Белый конь — белоснежный! — горделивый, красивый, статный — гарцевал среди рыночной площади, изуродованной временем. На спине коня было привязано что-то очень объемное, будто спасательный круг. Лошадь это не смущало. Жеребец молотил копытами по воздуху, не подпуская, пугая обступивших его существ. Это были полтора десятка удлиненных, гадких силуэтов, рыкающих, хакающих, сплёвывающих, ведущих странный танец в надежде, что соплеменник первым начнёт бой.

— Опять каннибалы! — охнула Андрис, заряжая арбалет.

Я выругалась. Это действительно были они. Причем парочку я узнала: мои ночные «знакомцы». Выследили и привели подкрепление на «свежатинку»?

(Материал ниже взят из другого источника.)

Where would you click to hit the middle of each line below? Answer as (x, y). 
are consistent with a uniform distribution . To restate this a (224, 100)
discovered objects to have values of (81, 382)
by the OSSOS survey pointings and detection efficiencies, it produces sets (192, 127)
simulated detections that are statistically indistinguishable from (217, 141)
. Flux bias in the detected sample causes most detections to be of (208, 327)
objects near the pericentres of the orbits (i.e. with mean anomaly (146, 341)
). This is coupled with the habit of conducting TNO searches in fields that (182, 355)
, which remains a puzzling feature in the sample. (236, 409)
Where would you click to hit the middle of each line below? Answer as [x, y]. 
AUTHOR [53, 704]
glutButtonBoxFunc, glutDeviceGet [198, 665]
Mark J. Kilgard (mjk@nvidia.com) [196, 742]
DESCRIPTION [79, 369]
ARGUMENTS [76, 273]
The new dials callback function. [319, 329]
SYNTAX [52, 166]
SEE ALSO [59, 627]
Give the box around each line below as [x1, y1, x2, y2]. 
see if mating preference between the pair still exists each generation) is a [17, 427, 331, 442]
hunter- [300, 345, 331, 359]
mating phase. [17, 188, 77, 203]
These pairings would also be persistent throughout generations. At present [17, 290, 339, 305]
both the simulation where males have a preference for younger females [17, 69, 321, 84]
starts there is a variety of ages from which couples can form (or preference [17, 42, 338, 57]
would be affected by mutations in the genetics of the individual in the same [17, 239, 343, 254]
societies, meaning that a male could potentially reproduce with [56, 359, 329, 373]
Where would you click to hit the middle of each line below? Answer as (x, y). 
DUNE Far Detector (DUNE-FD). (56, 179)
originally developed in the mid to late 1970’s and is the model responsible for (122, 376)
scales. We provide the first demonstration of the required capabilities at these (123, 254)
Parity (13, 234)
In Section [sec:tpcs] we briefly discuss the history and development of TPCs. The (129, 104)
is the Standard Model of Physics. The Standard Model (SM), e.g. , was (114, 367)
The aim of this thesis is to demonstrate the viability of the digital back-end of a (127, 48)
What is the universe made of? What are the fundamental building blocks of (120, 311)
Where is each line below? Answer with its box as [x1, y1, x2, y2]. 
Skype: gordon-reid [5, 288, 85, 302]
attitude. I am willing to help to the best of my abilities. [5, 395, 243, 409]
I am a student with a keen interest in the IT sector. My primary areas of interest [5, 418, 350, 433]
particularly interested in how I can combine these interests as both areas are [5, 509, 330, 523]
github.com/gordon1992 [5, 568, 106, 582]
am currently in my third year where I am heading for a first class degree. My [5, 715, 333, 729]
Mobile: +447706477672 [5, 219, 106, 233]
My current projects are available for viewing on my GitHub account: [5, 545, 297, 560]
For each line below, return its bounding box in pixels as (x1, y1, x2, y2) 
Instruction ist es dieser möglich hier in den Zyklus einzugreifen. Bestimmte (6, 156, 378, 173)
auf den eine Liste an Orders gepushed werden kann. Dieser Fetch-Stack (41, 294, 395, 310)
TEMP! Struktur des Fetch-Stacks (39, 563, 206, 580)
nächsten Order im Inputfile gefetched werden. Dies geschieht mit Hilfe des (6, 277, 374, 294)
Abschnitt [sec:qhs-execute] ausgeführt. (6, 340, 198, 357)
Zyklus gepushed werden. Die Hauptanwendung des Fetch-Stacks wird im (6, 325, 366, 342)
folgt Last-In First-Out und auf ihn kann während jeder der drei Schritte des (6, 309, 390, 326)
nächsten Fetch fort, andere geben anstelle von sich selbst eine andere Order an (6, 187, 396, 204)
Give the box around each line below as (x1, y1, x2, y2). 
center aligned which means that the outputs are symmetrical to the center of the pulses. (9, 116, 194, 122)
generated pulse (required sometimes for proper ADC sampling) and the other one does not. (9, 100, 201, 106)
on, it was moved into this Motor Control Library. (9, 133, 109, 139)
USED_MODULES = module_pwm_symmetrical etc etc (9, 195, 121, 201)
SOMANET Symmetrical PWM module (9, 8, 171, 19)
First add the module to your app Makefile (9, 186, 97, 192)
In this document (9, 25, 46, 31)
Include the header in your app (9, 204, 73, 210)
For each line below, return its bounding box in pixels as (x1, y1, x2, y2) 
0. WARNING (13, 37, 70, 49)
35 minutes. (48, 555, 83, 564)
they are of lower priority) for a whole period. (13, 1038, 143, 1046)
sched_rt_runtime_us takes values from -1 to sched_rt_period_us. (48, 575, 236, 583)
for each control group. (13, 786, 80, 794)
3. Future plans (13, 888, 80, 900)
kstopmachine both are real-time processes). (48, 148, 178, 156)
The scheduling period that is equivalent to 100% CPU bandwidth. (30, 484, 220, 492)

Конь снова яростно заржал, копытом ударил в грудь дикаря, уже в предвкушении навострившего клыки. Каннибалы дружно отшатнулись, и я вдруг углядела Лиссая: припыленный и недовольный, принц стоял подле лошади. В руках он сжимал тот странный металлический предмет, черный артефакт, похожий на незавершенный треугольник. Принц наставил предмет на дикарей и не шевелился. Взгляд у него был оценивающе-презрительный, будто он краску в дешевой художественной лавке выбирал.

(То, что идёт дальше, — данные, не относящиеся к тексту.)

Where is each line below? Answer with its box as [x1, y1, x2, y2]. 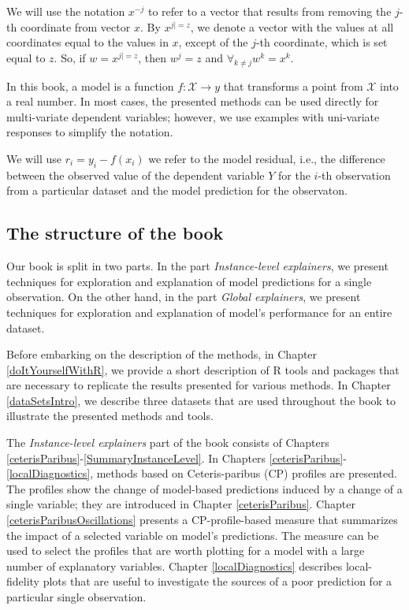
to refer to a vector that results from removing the [147, 3, 392, 19]
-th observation [318, 166, 391, 183]
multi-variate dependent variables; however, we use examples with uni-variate [6, 108, 380, 125]
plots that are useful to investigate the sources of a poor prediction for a [43, 573, 392, 590]
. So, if [54, 49, 86, 65]
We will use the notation [6, 3, 125, 19]
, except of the [178, 34, 248, 50]
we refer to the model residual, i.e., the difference [148, 150, 385, 166]
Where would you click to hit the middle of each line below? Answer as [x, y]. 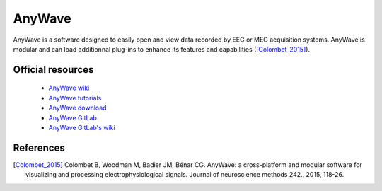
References [39, 147]
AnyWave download [77, 108]
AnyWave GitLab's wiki [82, 127]
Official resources [53, 70]
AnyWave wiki [69, 88]
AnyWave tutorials [75, 98]
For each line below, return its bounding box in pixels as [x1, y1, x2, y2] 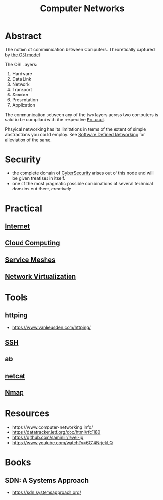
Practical [5, 203, 43, 214]
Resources [5, 408, 50, 419]
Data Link [12, 76, 32, 82]
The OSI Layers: [5, 61, 38, 67]
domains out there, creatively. [12, 186, 72, 191]
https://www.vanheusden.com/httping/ [12, 324, 91, 330]
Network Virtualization [5, 272, 76, 281]
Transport [12, 86, 32, 92]
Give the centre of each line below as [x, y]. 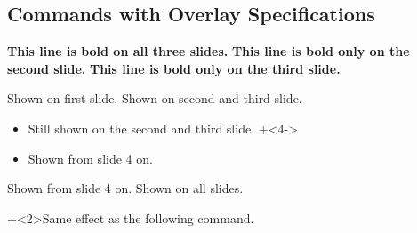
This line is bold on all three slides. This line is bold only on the [208, 51]
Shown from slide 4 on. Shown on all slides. [125, 188]
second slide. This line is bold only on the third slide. [174, 68]
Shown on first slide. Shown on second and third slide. [155, 98]
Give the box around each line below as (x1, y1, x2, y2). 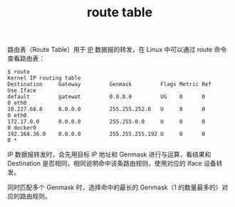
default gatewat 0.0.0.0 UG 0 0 (7, 93, 205, 100)
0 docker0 (7, 124, 37, 132)
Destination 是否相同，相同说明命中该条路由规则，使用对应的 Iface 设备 (7, 159, 216, 168)
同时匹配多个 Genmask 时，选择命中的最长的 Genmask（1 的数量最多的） (7, 183, 222, 192)
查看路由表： (7, 54, 45, 63)
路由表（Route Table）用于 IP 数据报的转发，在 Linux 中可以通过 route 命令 (7, 46, 227, 54)
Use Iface (7, 87, 37, 95)
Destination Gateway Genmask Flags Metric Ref (7, 81, 212, 88)
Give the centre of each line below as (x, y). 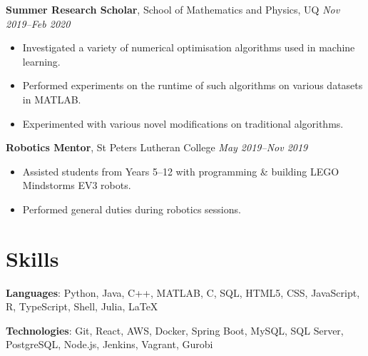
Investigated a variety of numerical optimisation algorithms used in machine (189, 47)
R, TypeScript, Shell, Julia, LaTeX (82, 306)
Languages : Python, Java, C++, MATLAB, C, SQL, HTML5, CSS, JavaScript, (183, 292)
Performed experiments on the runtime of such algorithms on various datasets (193, 85)
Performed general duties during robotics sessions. (132, 209)
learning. (41, 61)
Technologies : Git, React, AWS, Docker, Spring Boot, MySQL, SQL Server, (175, 330)
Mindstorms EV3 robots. (77, 185)
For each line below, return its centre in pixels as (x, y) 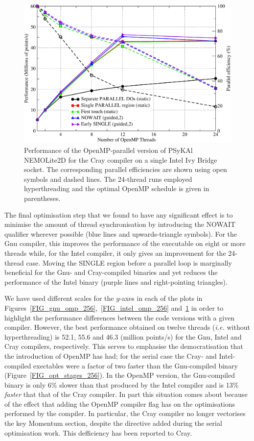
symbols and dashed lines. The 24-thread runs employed (108, 179)
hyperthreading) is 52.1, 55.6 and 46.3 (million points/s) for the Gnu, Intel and (123, 336)
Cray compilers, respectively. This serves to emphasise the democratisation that (124, 346)
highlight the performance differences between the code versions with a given (120, 317)
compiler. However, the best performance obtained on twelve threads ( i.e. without (127, 327)
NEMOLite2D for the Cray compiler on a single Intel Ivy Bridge (121, 159)
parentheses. (42, 198)
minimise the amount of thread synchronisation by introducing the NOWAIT (120, 224)
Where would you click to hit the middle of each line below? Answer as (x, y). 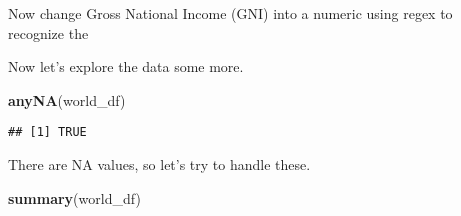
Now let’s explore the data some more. (126, 66)
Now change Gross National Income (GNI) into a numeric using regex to (230, 13)
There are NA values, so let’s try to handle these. (159, 164)
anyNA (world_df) (67, 99)
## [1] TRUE (47, 132)
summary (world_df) (74, 197)
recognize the (48, 32)
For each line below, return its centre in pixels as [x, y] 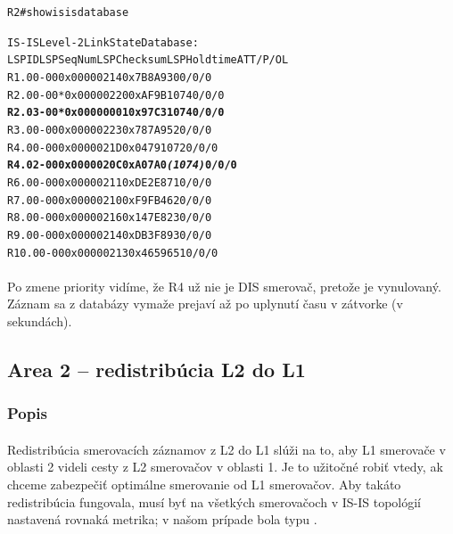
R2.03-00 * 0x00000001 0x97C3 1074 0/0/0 [116, 113]
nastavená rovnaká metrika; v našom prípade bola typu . [162, 519]
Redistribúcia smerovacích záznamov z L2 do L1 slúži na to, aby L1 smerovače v [226, 449]
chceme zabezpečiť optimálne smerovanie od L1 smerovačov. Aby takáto [204, 484]
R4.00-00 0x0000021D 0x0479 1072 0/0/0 [113, 148]
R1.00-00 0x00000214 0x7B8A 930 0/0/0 [110, 77]
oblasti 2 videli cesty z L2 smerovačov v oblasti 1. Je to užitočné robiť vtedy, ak [225, 467]
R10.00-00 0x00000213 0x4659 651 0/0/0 [113, 253]

Ударенный конём каннибал вдруг поднялся, взревел и сделал бросок вперёд — на Лиссая.

— Лис, падай!!! — невольно вырвалось у меня, мастерицы уклоняться от всего на свете.

Но рыжий и не думал избегать мерзкой туши. Даже не шевельнулся. Вместо того — хлопок! Артефакт в руках Ищущего задымился. Бугристая голова каннибала дёрнулась, в воздух взметнулась странная красновато-белая каша; дикарь упал, как подкошенный, у ног принца, лицом ткнувшись в кроссовок. Нападающие взвыли и снова отшатнулись — жадное, трусливое море плоти…

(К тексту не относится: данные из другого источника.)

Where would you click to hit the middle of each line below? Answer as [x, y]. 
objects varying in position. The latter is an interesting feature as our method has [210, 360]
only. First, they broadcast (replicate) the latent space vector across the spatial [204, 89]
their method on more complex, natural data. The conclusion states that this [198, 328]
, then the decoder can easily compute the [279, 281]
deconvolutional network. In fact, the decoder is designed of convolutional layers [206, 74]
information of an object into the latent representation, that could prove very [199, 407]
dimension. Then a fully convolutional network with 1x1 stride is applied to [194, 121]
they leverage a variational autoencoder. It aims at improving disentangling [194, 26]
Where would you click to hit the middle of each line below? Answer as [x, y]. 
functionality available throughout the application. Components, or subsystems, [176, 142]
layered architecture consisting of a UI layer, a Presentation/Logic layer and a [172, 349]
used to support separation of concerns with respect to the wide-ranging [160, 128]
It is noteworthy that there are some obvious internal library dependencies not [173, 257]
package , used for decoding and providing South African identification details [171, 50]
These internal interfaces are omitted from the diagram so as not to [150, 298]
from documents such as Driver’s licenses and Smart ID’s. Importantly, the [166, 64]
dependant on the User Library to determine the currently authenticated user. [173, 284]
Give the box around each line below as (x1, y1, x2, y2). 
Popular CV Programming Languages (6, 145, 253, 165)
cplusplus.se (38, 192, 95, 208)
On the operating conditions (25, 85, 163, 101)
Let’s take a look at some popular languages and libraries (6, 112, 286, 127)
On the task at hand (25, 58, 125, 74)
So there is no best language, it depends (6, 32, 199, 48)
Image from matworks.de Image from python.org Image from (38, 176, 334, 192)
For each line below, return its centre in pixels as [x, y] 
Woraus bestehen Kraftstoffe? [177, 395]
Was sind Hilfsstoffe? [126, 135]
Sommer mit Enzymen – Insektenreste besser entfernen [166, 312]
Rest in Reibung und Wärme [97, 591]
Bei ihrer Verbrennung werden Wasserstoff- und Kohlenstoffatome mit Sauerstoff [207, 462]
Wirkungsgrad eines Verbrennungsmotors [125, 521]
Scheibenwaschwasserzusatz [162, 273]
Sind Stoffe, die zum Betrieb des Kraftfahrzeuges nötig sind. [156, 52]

Лиссай перевел артефакт на другого каннибала, изготовившегося для прыжка, но теперь смущенного судьбой товарища. Дикарь растерялся, замер под принцевым взглядом; и тогда Лис, ничтоже сумняшеся, самостоятельно шагнул вперед и сделал еще один выстрел в упор.

Хлопок! Вой! Снова откат каннибальей роты…

— Что встали?! — рявкнула Кадия, оборачиваясь. — Принца кто спасать будет?!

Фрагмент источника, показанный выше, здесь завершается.